**EXERCISE INSTRUCTIONS:** Exclude pictures; retype the lines below from the line containing "when designing their piece." through the end of the records, both ends kept.

**ENTRIES SHOWN:**
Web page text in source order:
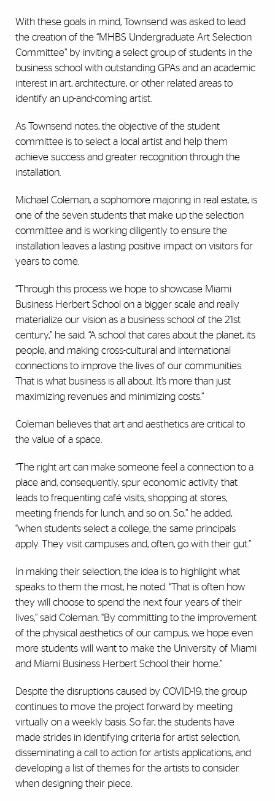
With these goals in mind, Townsend was asked to lead
the creation of the “MHBS Undergraduate Art Selection
Committee” by inviting a select group of students in the
business school with outstanding GPAs and an academic
interest in art, architecture, or other related areas to
identify an up-and-coming artist.
As Townsend notes, the objective of the student
committee is to select a local artist and help them
achieve success and greater recognition through the
installation.
Michael Coleman, a sophomore majoring in real estate, is
one of the seven students that make up the selection
committee and is working diligently to ensure the
installation leaves a lasting positive impact on visitors for
years to come.
“Through this process we hope to showcase Miami
Business Herbert School on a bigger scale and really
materialize our vision as a business school of the 21st
century,” he said. “A school that cares about the planet, its
people, and making cross-cultural and international
connections to improve the lives of our communities.
That is what business is all about. It’s more than just
maximizing revenues and minimizing costs.”
Coleman believes that art and aesthetics are critical to
the value of a space.
“The right art can make someone feel a connection to a
place and, consequently, spur economic activity that
leads to frequenting café visits, shopping at stores,
meeting friends for lunch, and so on. So,” he added,
“when students select a college, the same principals
apply. They visit campuses and, often, go with their gut.”
In making their selection, the idea is to highlight what
speaks to them the most, he noted. “That is often how
they will choose to spend the next four years of their
lives,” said Coleman. “By committing to the improvement
of the physical aesthetics of our campus, we hope even
more students will want to make the University of Miami
and Miami Business Herbert School their home.”
Despite the disruptions caused by COVID-19, the group
continues to move the project forward by meeting
virtually on a weekly basis. So far, the students have
made strides in identifying criteria for artist selection,
disseminating a call to action for artists applications, and
developing a list of themes for the artists to consider
when designing their piece.
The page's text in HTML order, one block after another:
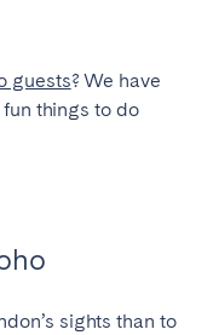
guests? We have
things to do
sights than to
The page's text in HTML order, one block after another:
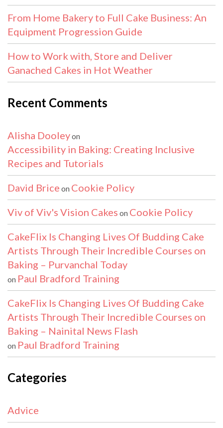
From Home Bakery to Full Cake Business: An
Equipment Progression Guide
How to Work with, Store and Deliver
Ganached Cakes in Hot Weather
Recent Comments
Alisha Dooleyon
Accessibility in Baking: Creating Inclusive
Recipes and Tutorials
David Brice on Cookie Policy
Viv of Viv's Vision Cakes on Cookie Policy
CakeFlix Is Changing Lives Of Budding Cake
Artists Through Their Incredible Courses on
Baking – Purvanchal Today
on Paul Bradford Training
CakeFlix Is Changing Lives Of Budding Cake
Artists Through Their Incredible Courses on
Baking – Nainital News Flash
on Paul Bradford Training
Categories
Advice

**THE ANSWER:**
when designing their piece.
The page's text in HTML order, one block after another:
guests? We have
things to do
sights than to
The page's text in HTML order, one block after another:
From Home Bakery to Full Cake Business: An
Equipment Progression Guide
How to Work with, Store and Deliver
Ganached Cakes in Hot Weather
Recent Comments
Alisha Dooleyon
Accessibility in Baking: Creating Inclusive
Recipes and Tutorials
David Brice on Cookie Policy
Viv of Viv's Vision Cakes on Cookie Policy
CakeFlix Is Changing Lives Of Budding Cake
Artists Through Their Incredible Courses on
Baking – Purvanchal Today
on Paul Bradford Training
CakeFlix Is Changing Lives Of Budding Cake
Artists Through Their Incredible Courses on
Baking – Nainital News Flash
on Paul Bradford Training
Categories
Advice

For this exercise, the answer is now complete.